We apply a paradigm of transfer learning to build a taxonomy of entities intended to improve search engine relevance in a vertical domain. The taxonomy construction process starts from the seed entities and mines available source domains for new entities associated with these seed entities. New entities are formed by applying the machine learning of syntactic parse trees (their generalizations) to the search results for existing entities to form commonalities between them. These commonality expressions then form parameters of existing entities, and are turned into new entities at the next learning iteration. To match natural language expressions between source and target domains, we use syntactic generalization, an operation which finds a set of maximal common sub-trees of constituency parse trees of these expressions. Taxonomy and syntactic generalization are applied to relevance improvement in search and text similarity assessment. We conduct an evaluation of the search relevance improvement in vertical and horizontal domains and observe significant contribution of the learned taxonomy in the former, and a noticeable contribution of a hybrid system in the latter domain. We also perform industrial evaluation of taxonomy and syntactic generalization-based text relevance assessment and conclude that a proposed algorithm for automated taxonomy learning is suitable for integration into industrial systems. The proposed algorithm is implemented as a component of Apache OpenNLP project.

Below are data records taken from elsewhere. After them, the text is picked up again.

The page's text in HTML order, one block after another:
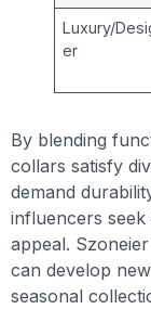
Luxury/
er
By blending
collars satisfy
demand
influencers
appeal.
can develop
seasonal
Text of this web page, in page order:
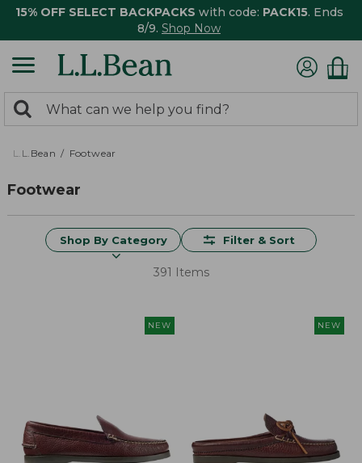
15% OFF SELECT BACKPACKS with code: PACK15. Ends
8/9. Shop Now
search
returned.
Search:
L.L.Bean Footwear
Footwear
Shop By Category Filter & Sort
391 Items
NEW NEW
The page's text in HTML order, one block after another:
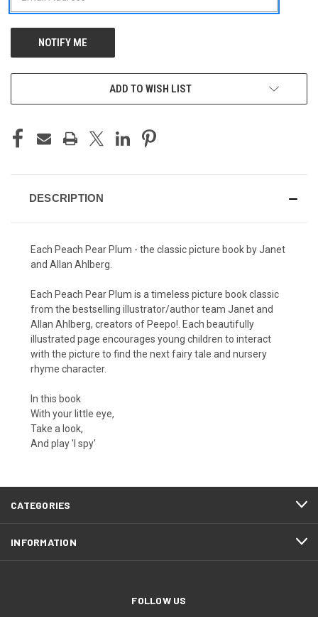
ADD TO WISH LIST
DESCRIPTION
Each Peach Pear Plum - the classic picture book by Janet
and Allan Ahlberg.
Each Peach Pear Plum is a timeless picture book classic
from the bestselling illustrator/author team Janet and
Allan Ahlberg, creators of Peepo!. Each beautifully
illustrated page encourages young children to interact
with the picture to find the next fairy tale and nursery
rhyme character.
In this book
With your little eye,
Take a look,
And play 'I spy'
CATEGORIES
INFORMATION
FOLLOW US
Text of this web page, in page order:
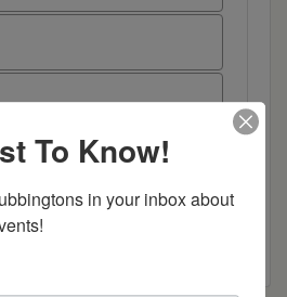
To Know!
in your inbox about
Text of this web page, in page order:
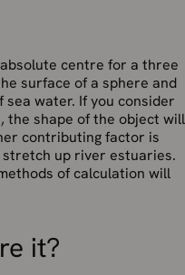
centre for a three
surface of a sphere and
water. If you consider
the shape of the object will
contributing factor is
up river estuaries.
of calculation will
it?
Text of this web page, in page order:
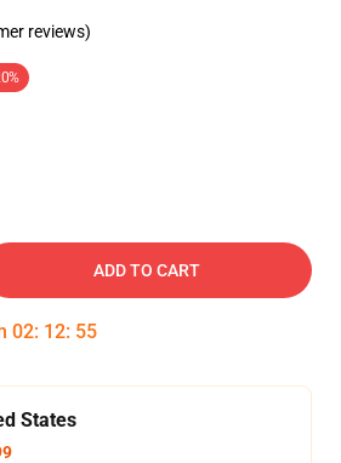
reviews)
ADD TO CART
02: 12: 54
States
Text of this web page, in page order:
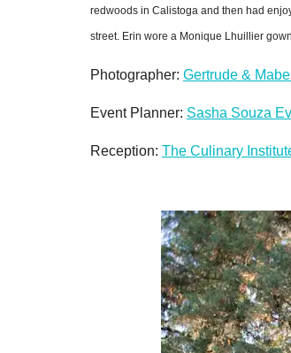
redwoods in Calistoga and then had
street. Erin wore a Monique Lhuillier
Photographer: Gertrude &
Event Planner: Sasha Souza
Reception: The Culinary
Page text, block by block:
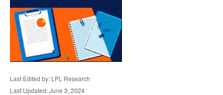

机译:我们采用转移学习的范例来建立实体的分类法,以改善垂直领域中搜索引擎的相关性。分类法构建过程从种子实体开始,并为与这些种子实体关联的新实体挖掘可用的源域。通过将语法分析树的机器学习(它们的概括)应用于现有实体的搜索结果以形成它们之间的共性,从而形成新实体。这些公共性表达式然后形成现有实体的参数,并在下一次学习迭代时变成新的实体。为了匹配源域和目标域之间的自然语言表达,我们使用了语法概括,该操作可找到一组最大的子域,这些子域构成了这些表达的选区解析树。分类法和句法概括被应用于搜索和文本相似性评估中的相关性改进。我们对垂直和水平域中的搜索相关性改进进行了评估,并观察到学习分类法在前者中的显着贡献,以及混合系统在后者中的显着贡献。我们还进行了分类学的工业评估和基于句法归纳的文本相关性评估,并得出结论,提出的自动分类学学习算法适合于集成到工业系统中。该算法被实现为Apache OpenNLP项目的一个组成部分。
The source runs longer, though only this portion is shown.